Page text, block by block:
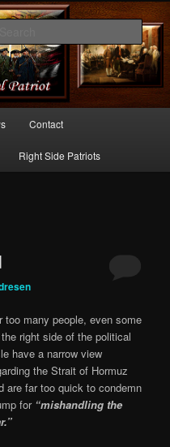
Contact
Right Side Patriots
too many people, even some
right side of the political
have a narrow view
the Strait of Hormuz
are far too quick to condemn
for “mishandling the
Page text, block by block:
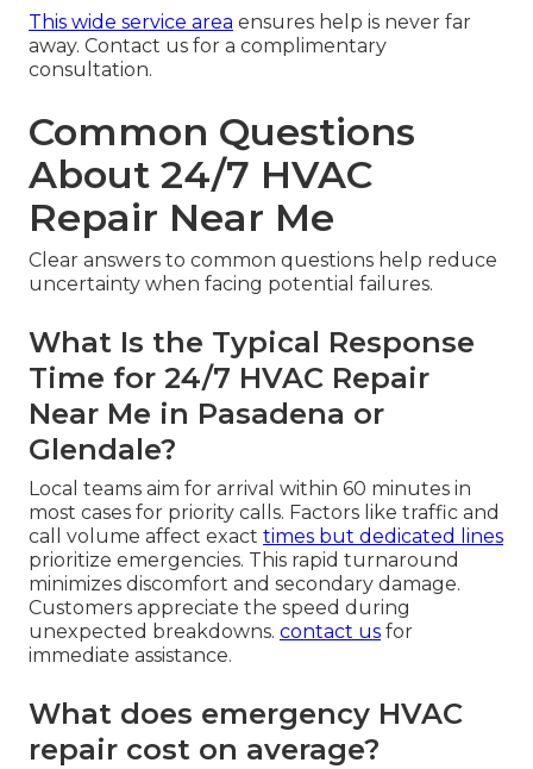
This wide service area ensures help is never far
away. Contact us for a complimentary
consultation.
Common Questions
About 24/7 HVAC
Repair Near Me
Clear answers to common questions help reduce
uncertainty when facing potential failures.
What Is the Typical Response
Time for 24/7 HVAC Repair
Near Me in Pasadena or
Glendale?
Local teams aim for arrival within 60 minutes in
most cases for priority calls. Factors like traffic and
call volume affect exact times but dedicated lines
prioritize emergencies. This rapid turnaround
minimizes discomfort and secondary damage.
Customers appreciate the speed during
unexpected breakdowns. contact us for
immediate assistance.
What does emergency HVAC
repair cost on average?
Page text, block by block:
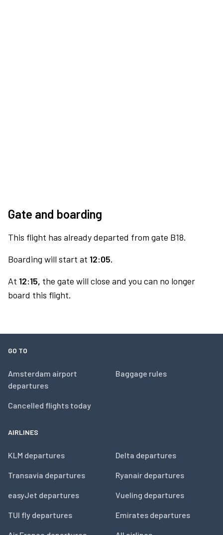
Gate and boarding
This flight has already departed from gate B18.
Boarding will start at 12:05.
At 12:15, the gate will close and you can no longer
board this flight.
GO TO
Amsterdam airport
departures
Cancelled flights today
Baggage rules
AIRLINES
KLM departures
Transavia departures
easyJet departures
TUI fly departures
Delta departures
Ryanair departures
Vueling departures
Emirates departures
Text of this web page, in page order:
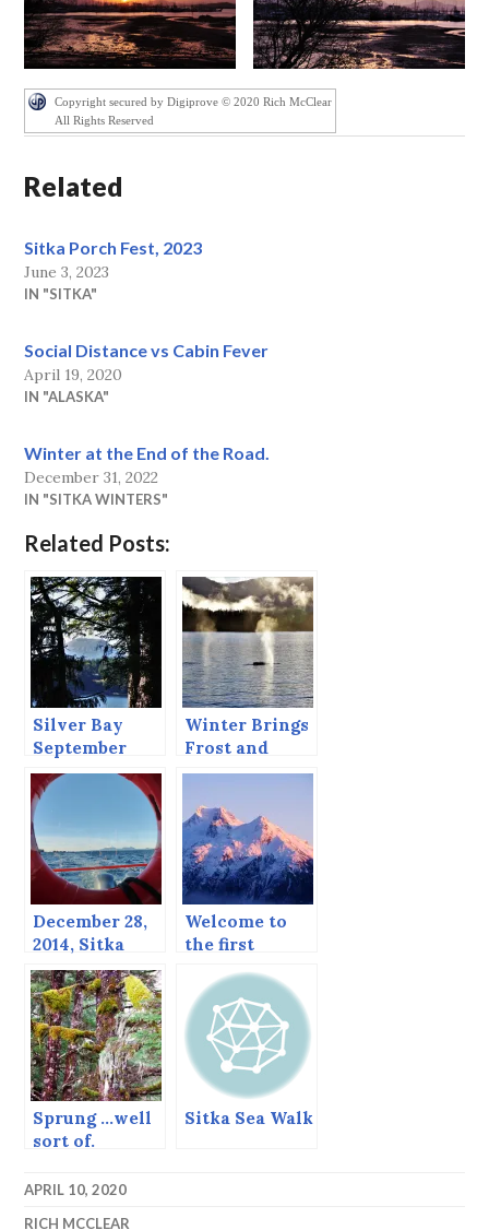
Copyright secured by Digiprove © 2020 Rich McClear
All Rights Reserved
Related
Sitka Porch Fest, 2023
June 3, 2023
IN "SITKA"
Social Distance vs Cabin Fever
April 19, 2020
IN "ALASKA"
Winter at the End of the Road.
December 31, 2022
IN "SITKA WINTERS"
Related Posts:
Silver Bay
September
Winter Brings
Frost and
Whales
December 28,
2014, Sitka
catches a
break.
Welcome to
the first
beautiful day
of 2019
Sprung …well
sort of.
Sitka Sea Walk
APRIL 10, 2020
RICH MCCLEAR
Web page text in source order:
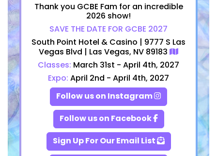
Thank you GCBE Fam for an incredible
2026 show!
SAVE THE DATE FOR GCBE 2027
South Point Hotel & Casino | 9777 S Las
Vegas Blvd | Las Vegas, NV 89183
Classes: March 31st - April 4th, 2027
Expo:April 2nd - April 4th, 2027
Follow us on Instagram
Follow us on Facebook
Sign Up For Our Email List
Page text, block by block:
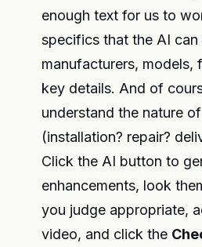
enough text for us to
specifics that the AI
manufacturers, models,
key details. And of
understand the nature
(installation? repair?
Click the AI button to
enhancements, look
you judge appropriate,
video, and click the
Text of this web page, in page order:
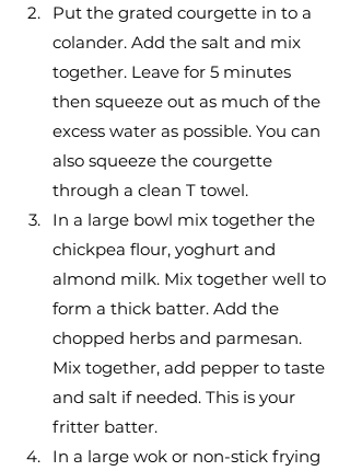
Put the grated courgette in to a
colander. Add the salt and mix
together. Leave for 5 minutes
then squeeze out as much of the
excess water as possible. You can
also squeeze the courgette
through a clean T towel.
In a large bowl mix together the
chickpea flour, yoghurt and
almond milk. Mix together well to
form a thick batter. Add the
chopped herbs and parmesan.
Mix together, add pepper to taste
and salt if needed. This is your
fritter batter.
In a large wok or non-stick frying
-=-=-
From the first line of the records through the line containing "About 24/7 HVAC", please output exactly those lines and nothing more, leaving out the pictures.

Page text, block by block:
Contact
Right Side Patriots
too many people, even some
right side of the political
have a narrow view
the Strait of Hormuz
are far too quick to condemn
for “mishandling the
Page text, block by block:
This wide service area ensures help is never far
away. Contact us for a complimentary
consultation.
Common Questions
About 24/7 HVAC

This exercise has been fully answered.